== Segment start ==

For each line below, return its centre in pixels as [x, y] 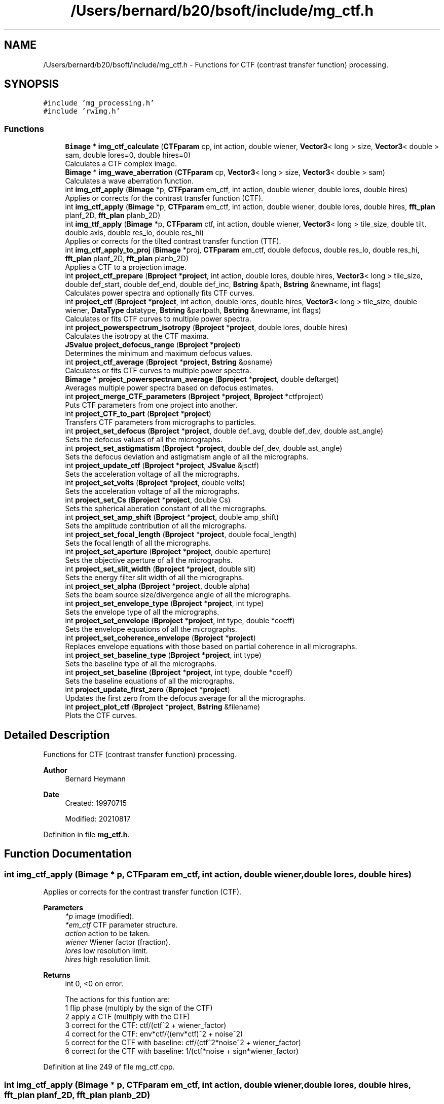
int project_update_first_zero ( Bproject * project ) [147, 690]
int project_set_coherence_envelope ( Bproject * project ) [160, 638]
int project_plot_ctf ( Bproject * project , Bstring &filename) [163, 707]
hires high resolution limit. [108, 959]
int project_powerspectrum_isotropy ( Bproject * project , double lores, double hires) [206, 328]
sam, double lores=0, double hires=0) [128, 155]
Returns [57, 975]
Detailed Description [57, 735]
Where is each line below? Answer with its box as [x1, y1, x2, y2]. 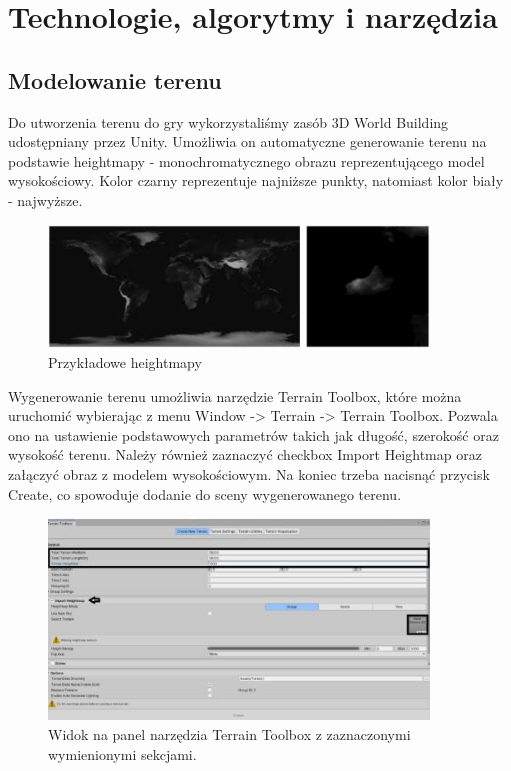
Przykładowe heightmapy [48, 351, 202, 372]
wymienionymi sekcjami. [48, 743, 197, 764]
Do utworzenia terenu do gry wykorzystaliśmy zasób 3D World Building [8, 111, 449, 132]
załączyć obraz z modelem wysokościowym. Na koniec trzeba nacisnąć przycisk [8, 463, 490, 484]
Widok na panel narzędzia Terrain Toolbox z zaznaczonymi [48, 723, 411, 744]
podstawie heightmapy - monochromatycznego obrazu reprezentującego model [8, 150, 485, 171]
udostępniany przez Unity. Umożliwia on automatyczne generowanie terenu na [8, 131, 487, 152]
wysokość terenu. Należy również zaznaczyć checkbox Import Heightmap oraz [8, 444, 482, 465]
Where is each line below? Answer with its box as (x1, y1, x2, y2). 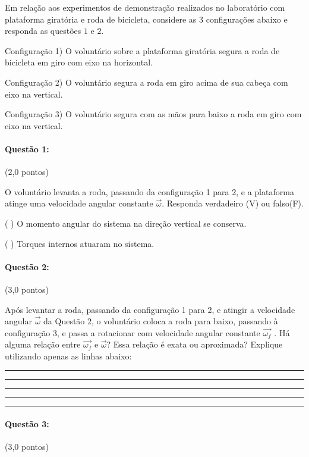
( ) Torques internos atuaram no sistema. (5, 237, 154, 249)
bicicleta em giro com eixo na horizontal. (5, 56, 153, 68)
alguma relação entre (5, 338, 81, 350)
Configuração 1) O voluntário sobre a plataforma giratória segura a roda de (5, 44, 280, 57)
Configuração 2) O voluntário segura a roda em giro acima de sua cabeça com (5, 76, 288, 88)
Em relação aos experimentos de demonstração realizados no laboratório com (5, 1, 285, 13)
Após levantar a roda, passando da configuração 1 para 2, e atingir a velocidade (5, 303, 295, 315)
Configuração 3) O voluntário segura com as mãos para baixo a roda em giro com (5, 108, 302, 120)
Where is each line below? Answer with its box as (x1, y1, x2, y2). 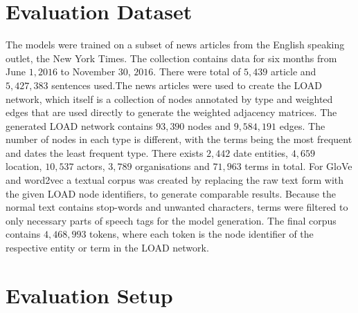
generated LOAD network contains (6, 118, 153, 133)
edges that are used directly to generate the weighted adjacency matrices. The (6, 105, 337, 120)
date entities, (233, 145, 289, 160)
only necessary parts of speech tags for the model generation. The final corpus (6, 213, 337, 227)
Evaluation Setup (6, 281, 173, 309)
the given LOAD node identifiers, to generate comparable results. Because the (6, 186, 337, 200)
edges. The (279, 118, 325, 133)
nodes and (188, 118, 231, 133)
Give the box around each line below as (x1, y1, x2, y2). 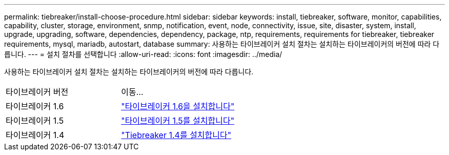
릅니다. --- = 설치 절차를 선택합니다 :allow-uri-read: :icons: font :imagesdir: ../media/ (4, 50, 282, 59)
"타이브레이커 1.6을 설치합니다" (121, 101, 235, 111)
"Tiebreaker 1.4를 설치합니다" (121, 130, 232, 140)
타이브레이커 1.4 (6, 130, 65, 140)
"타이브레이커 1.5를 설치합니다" (121, 115, 235, 126)
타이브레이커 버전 (6, 87, 69, 97)
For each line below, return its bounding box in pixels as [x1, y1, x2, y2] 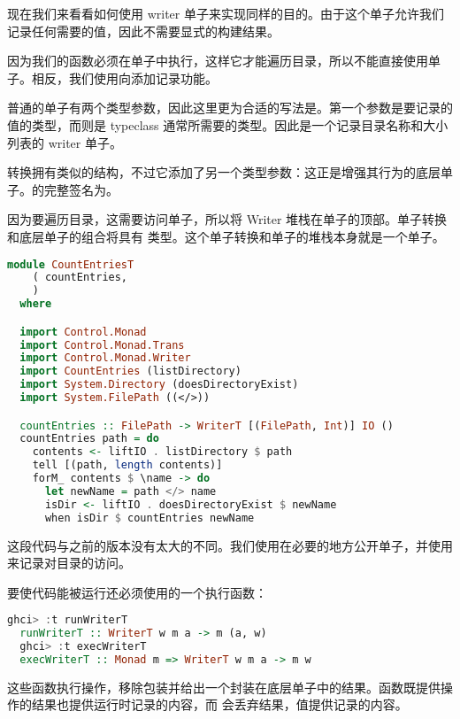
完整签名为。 [43, 180, 119, 198]
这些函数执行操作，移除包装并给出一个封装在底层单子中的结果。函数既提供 [7, 677, 441, 696]
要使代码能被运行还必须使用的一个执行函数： [7, 583, 267, 601]
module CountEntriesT [7, 258, 134, 271]
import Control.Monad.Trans [19, 338, 185, 352]
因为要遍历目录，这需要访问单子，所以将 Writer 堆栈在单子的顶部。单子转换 [7, 210, 448, 228]
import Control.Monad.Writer [19, 352, 191, 365]
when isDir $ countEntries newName [44, 511, 255, 524]
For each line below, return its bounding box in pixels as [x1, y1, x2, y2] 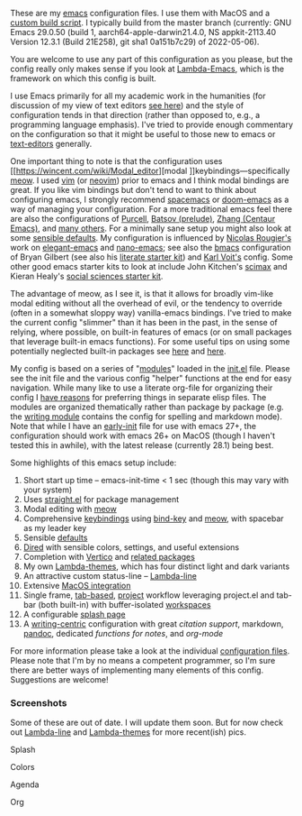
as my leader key [22, 523, 87, 533]
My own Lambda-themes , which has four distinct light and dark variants [22, 561, 290, 572]
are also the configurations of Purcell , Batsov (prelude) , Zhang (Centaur [10, 214, 276, 224]
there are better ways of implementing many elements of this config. [10, 665, 264, 675]
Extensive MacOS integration [22, 581, 131, 591]
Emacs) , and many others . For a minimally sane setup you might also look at [10, 223, 291, 234]
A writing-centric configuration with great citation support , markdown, [22, 619, 284, 629]
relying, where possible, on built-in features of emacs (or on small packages [10, 326, 292, 337]
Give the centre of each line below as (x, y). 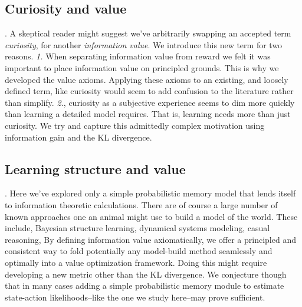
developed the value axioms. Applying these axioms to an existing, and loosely (147, 79)
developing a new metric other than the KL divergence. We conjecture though (146, 274)
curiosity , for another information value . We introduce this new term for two (144, 44)
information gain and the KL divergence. (78, 137)
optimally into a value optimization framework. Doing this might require (136, 262)
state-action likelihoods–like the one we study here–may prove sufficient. (135, 297)
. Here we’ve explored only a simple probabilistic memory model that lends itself (150, 193)
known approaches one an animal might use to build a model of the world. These (151, 216)
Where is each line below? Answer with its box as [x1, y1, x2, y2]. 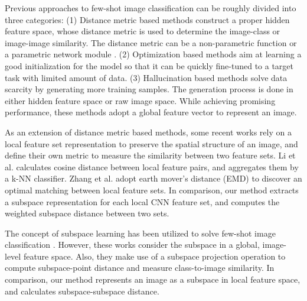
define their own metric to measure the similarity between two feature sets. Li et [5, 149, 296, 161]
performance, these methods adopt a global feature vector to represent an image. [5, 106, 297, 118]
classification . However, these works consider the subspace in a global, [5, 238, 260, 251]
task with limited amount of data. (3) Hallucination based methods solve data [5, 71, 288, 83]
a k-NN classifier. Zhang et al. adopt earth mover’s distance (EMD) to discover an [5, 172, 302, 185]
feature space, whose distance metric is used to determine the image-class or [5, 25, 280, 37]
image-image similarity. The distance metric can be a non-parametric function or [5, 36, 297, 48]
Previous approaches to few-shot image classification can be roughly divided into [5, 2, 296, 14]
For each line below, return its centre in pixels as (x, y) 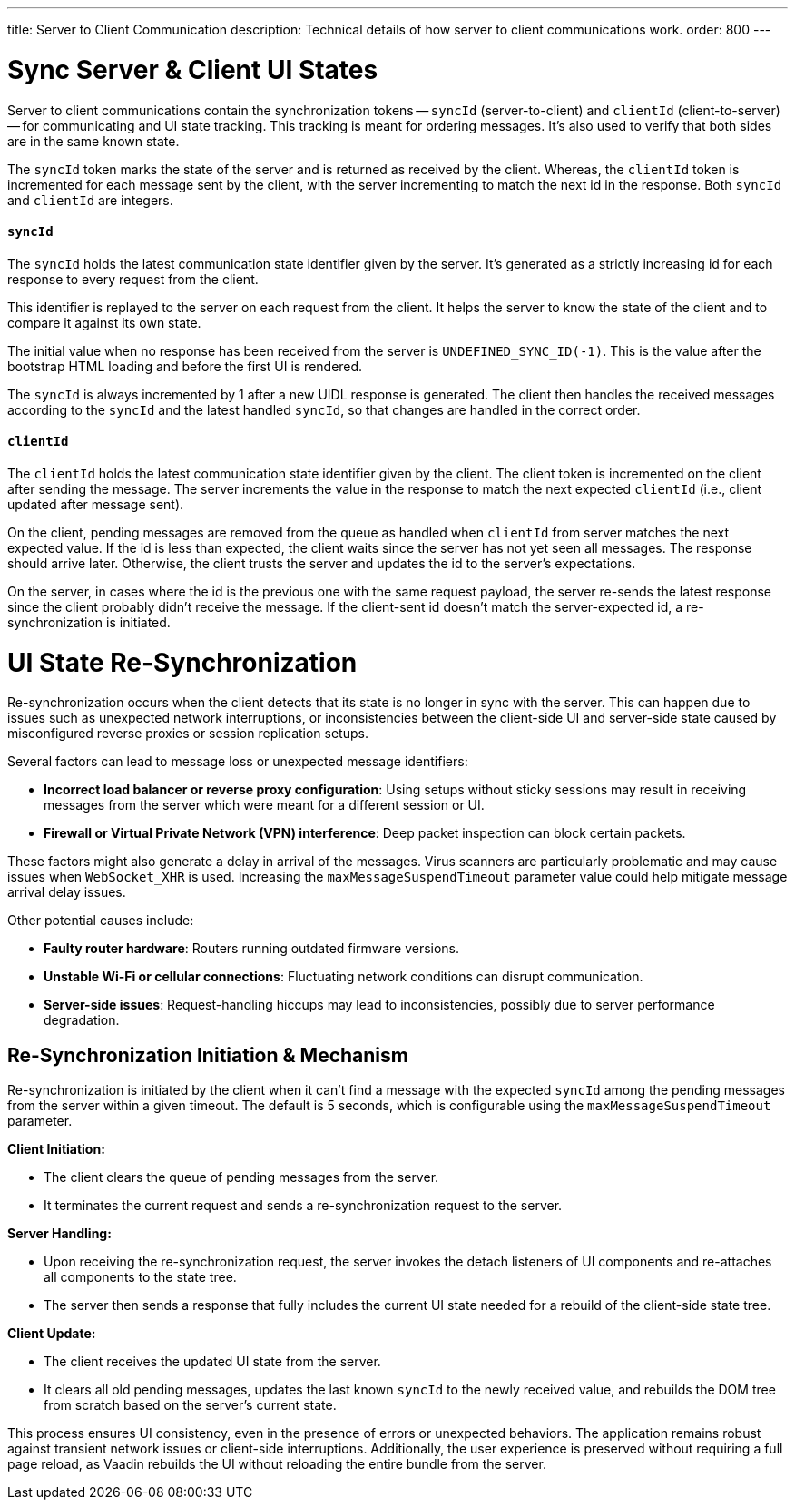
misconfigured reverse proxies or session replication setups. (188, 734)
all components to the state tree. (140, 1277)
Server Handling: (59, 1234)
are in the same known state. (93, 141)
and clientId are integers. (90, 200)
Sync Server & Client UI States (193, 69)
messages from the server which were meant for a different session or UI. (264, 805)
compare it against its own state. (104, 322)
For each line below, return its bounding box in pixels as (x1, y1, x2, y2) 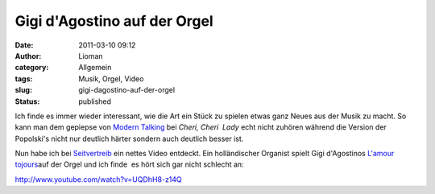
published (78, 97, 112, 106)
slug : (14, 85, 32, 95)
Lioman (78, 51, 104, 60)
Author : (14, 51, 42, 60)
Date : (14, 40, 34, 50)
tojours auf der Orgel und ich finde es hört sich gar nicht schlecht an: (14, 159, 245, 169)
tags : (14, 73, 33, 84)
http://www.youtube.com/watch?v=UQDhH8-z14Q (14, 174, 183, 184)
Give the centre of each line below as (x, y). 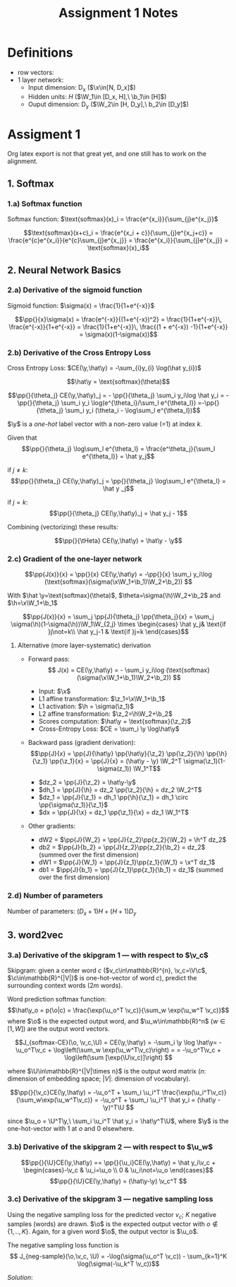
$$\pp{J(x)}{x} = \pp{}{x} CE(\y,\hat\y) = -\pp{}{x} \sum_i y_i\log (118, 575)
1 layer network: (41, 80)
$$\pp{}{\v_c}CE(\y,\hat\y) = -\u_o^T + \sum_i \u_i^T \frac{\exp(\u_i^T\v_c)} (118, 1093)
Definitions (41, 53)
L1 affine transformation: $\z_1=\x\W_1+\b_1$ (102, 699)
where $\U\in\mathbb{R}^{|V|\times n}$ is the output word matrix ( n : (107, 1071)
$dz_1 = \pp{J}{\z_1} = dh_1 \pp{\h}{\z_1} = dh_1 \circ (113, 797)
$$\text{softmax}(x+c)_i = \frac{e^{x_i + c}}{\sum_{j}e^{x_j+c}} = (118, 233)
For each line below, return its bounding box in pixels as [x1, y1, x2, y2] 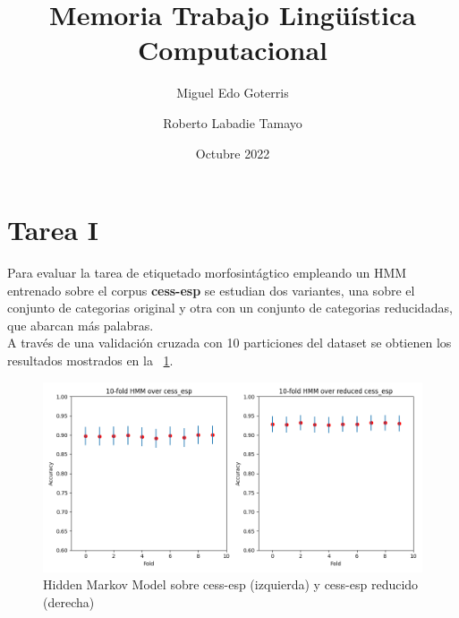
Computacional [138, 31, 327, 68]
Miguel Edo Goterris [176, 83, 289, 102]
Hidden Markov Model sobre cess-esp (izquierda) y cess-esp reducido [43, 575, 419, 594]
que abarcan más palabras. [7, 315, 154, 334]
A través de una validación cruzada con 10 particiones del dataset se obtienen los [7, 333, 452, 352]
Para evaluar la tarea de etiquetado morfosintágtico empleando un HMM [7, 263, 407, 282]
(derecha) [43, 592, 95, 611]
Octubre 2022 [195, 143, 270, 162]

== Segment end ==

What is required:
If any image appears in the entries, omit it and return the rest verbatim.

Your solution:
For each line below, return its centre in pixels as [x, y] 
int project_update_first_zero ( Bproject * project ) [147, 690]
int project_set_coherence_envelope ( Bproject * project ) [160, 638]
int project_plot_ctf ( Bproject * project , Bstring &filename) [163, 707]
hires high resolution limit. [108, 959]
int project_powerspectrum_isotropy ( Bproject * project , double lores, double hires) [206, 328]
sam, double lores=0, double hires=0) [128, 155]
Returns [57, 975]
Detailed Description [57, 735]
Where is each line below? Answer with its box as [x1, y1, x2, y2]. 
Przykładowe heightmapy [48, 351, 202, 372]
wymienionymi sekcjami. [48, 743, 197, 764]
Do utworzenia terenu do gry wykorzystaliśmy zasób 3D World Building [8, 111, 449, 132]
załączyć obraz z modelem wysokościowym. Na koniec trzeba nacisnąć przycisk [8, 463, 490, 484]
Widok na panel narzędzia Terrain Toolbox z zaznaczonymi [48, 723, 411, 744]
podstawie heightmapy - monochromatycznego obrazu reprezentującego model [8, 150, 485, 171]
udostępniany przez Unity. Umożliwia on automatyczne generowanie terenu na [8, 131, 487, 152]
wysokość terenu. Należy również zaznaczyć checkbox Import Heightmap oraz [8, 444, 482, 465]
Where is each line below? Answer with its box as (x1, y1, x2, y2). 
( ) Torques internos atuaram no sistema. (5, 237, 154, 249)
bicicleta em giro com eixo na horizontal. (5, 56, 153, 68)
alguma relação entre (5, 338, 81, 350)
Configuração 1) O voluntário sobre a plataforma giratória segura a roda de (5, 44, 280, 57)
Configuração 2) O voluntário segura a roda em giro acima de sua cabeça com (5, 76, 288, 88)
Em relação aos experimentos de demonstração realizados no laboratório com (5, 1, 285, 13)
Após levantar a roda, passando da configuração 1 para 2, e atingir a velocidade (5, 303, 295, 315)
Configuração 3) O voluntário segura com as mãos para baixo a roda em giro com (5, 108, 302, 120)
Where is each line below? Answer with its box as (x1, y1, x2, y2). 
generated LOAD network contains (6, 118, 153, 133)
edges that are used directly to generate the weighted adjacency matrices. The (6, 105, 337, 120)
date entities, (233, 145, 289, 160)
only necessary parts of speech tags for the model generation. The final corpus (6, 213, 337, 227)
Evaluation Setup (6, 281, 173, 309)
the given LOAD node identifiers, to generate comparable results. Because the (6, 186, 337, 200)
edges. The (279, 118, 325, 133)
nodes and (188, 118, 231, 133)
Give the box around each line below as (x1, y1, x2, y2). 
릅니다. --- = 설치 절차를 선택합니다 :allow-uri-read: :icons: font :imagesdir: ../media/ (4, 50, 282, 59)
"타이브레이커 1.6을 설치합니다" (121, 101, 235, 111)
"Tiebreaker 1.4를 설치합니다" (121, 130, 232, 140)
타이브레이커 1.4 (6, 130, 65, 140)
"타이브레이커 1.5를 설치합니다" (121, 115, 235, 126)
타이브레이커 버전 (6, 87, 69, 97)
For each line below, return its bounding box in pixels as [x1, y1, x2, y2] 
完整签名为。 [43, 180, 119, 198]
这些函数执行操作，移除包装并给出一个封装在底层单子中的结果。函数既提供 [7, 677, 441, 696]
要使代码能被运行还必须使用的一个执行函数： [7, 583, 267, 601]
module CountEntriesT [7, 258, 134, 271]
import Control.Monad.Trans [19, 338, 185, 352]
因为要遍历目录，这需要访问单子，所以将 Writer 堆栈在单子的顶部。单子转换 [7, 210, 448, 228]
import Control.Monad.Writer [19, 352, 191, 365]
when isDir $ countEntries newName [44, 511, 255, 524]
For each line below, return its bounding box in pixels as [x1, y1, x2, y2] 
as my leader key [22, 523, 87, 533]
My own Lambda-themes , which has four distinct light and dark variants [22, 561, 290, 572]
are also the configurations of Purcell , Batsov (prelude) , Zhang (Centaur [10, 214, 276, 224]
there are better ways of implementing many elements of this config. [10, 665, 264, 675]
Extensive MacOS integration [22, 581, 131, 591]
Emacs) , and many others . For a minimally sane setup you might also look at [10, 223, 291, 234]
A writing-centric configuration with great citation support , markdown, [22, 619, 284, 629]
relying, where possible, on built-in features of emacs (or on small packages [10, 326, 292, 337]
Give the centre of each line below as (x, y). 
developed the value axioms. Applying these axioms to an existing, and loosely (147, 79)
developing a new metric other than the KL divergence. We conjecture though (146, 274)
curiosity , for another information value . We introduce this new term for two (144, 44)
information gain and the KL divergence. (78, 137)
optimally into a value optimization framework. Doing this might require (136, 262)
state-action likelihoods–like the one we study here–may prove sufficient. (135, 297)
. Here we’ve explored only a simple probabilistic memory model that lends itself (150, 193)
known approaches one an animal might use to build a model of the world. These (151, 216)
Where is each line below? Answer with its box as [x1, y1, x2, y2]. 
define their own metric to measure the similarity between two feature sets. Li et [5, 149, 296, 161]
performance, these methods adopt a global feature vector to represent an image. [5, 106, 297, 118]
classification . However, these works consider the subspace in a global, [5, 238, 260, 251]
task with limited amount of data. (3) Hallucination based methods solve data [5, 71, 288, 83]
a k-NN classifier. Zhang et al. adopt earth mover’s distance (EMD) to discover an [5, 172, 302, 185]
feature space, whose distance metric is used to determine the image-class or [5, 25, 280, 37]
image-image similarity. The distance metric can be a non-parametric function or [5, 36, 297, 48]
Previous approaches to few-shot image classification can be roughly divided into [5, 2, 296, 14]
For each line below, return its centre in pixels as (x, y) 
misconfigured reverse proxies or session replication setups. (188, 734)
all components to the state tree. (140, 1277)
Server Handling: (59, 1234)
are in the same known state. (93, 141)
and clientId are integers. (90, 200)
Sync Server & Client UI States (193, 69)
messages from the server which were meant for a different session or UI. (264, 805)
compare it against its own state. (104, 322)
For each line below, return its bounding box in pixels as (x1, y1, x2, y2) 
published (78, 97, 112, 106)
slug : (14, 85, 32, 95)
Lioman (78, 51, 104, 60)
Author : (14, 51, 42, 60)
Date : (14, 40, 34, 50)
tojours auf der Orgel und ich finde es hört sich gar nicht schlecht an: (14, 159, 245, 169)
tags : (14, 73, 33, 84)
http://www.youtube.com/watch?v=UQDhH8-z14Q (14, 174, 183, 184)
Give the centre of each line below as (x, y). 
$$\pp{J(x)}{x} = \pp{}{x} CE(\y,\hat\y) = -\pp{}{x} \sum_i y_i\log (118, 575)
1 layer network: (41, 80)
$$\pp{}{\v_c}CE(\y,\hat\y) = -\u_o^T + \sum_i \u_i^T \frac{\exp(\u_i^T\v_c)} (118, 1093)
Definitions (41, 53)
L1 affine transformation: $\z_1=\x\W_1+\b_1$ (102, 699)
where $\U\in\mathbb{R}^{|V|\times n}$ is the output word matrix ( n : (107, 1071)
$dz_1 = \pp{J}{\z_1} = dh_1 \pp{\h}{\z_1} = dh_1 \circ (113, 797)
$$\text{softmax}(x+c)_i = \frac{e^{x_i + c}}{\sum_{j}e^{x_j+c}} = (118, 233)
For each line below, return its bounding box in pixels as [x1, y1, x2, y2] 
Computacional [138, 31, 327, 68]
Miguel Edo Goterris [176, 83, 289, 102]
Hidden Markov Model sobre cess-esp (izquierda) y cess-esp reducido [43, 575, 419, 594]
que abarcan más palabras. [7, 315, 154, 334]
A través de una validación cruzada con 10 particiones del dataset se obtienen los [7, 333, 452, 352]
Para evaluar la tarea de etiquetado morfosintágtico empleando un HMM [7, 263, 407, 282]
(derecha) [43, 592, 95, 611]
Octubre 2022 [195, 143, 270, 162]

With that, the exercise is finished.